La literatura nos permite vislumbrar dimensiones de la vida a los que de otro modo no accederíamos, o eso creía románticamente. La literatura tiene el derecho de dejar abierta una discusión que tal vez los actores hegemónicos clausuraron o desearon clausurar —de un lado y del otro. En los setenta hubo un sacrificio, en el sentido que René Girard le da a esa práctica: una forma de canalizar la violencia social que está llevando a la sociedad a un punto de implosión y desintegración.

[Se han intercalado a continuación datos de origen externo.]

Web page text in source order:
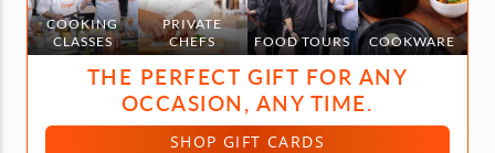
COOKING
CLASSES
PRIVATE
CHEFS
FOOD TOURS COOKWARE
THE PERFECT GIFT FOR ANY
OCCASION, ANY TIME.
SHOP GIFT CARDS

La crítica literaria ideal (Blanchot, Barthes, ponele) siempre termina encontrando esa perspectiva justa desde la que desarrollar una crítica insuperable e imparcial, que da el significado exacto de la obra que ni el autor había sido capaz de pensar. En otras palabras, ser capaz de darle a la obra de César un sentido que signifique algo no solo para mí, para mi entorno, para mi clase social, sino algo para todos y todas (incluso para aquellos que esta manera rea o popular de hablar tanto molesta), me resultó imposible. Lejos de estos deseos desmesurados, cuando advierto mi asombro y mis dudas frente a lo que estoy leyendo o viendo, me encuentro haciendo un agujero en mi cerebro, un agujero roñoso que ningún merthiolate podrá curar. Yo que siempre elijo la alienación, me encuentro con un texto que me exige con razón y con justicia que me comprometa contra un capitalismo que funciona muy parecido a como González denuncia que funciona, con conocimientos que consiguió luego de muchísima penuria. Cuenta una vida, la suya, que es casi idéntica a muchísimas otras vidas de pibes de las villas. No es imparcial: está a favor de los indefensos. Lo hace sin idealizarlos, si tal cosa es posible.
Desde hace mucho tiempo los deseos de la clase media hegemonizaron el campo libidinal. Es esa hegemonía lo que está puesto en cuestión hoy, en un nuevo bucle que da el capitalismo en su retroalimentación. La obra de César le asesta al pensamiento “crítico” de la clase media un cross noqueador, aunque él hable con la e y escriba con la x. La clase media se lo apropia y lo lleva de gira por los medios, y él aprovecha para recordarle todas las faltas y las falacias con la que ella se reproduce. Tal vez sea inevitable que lo termine cooptando. Anteojos negros de carey en pleno set televisivo por las antiguas camisetas de fútbol compradas en Morón.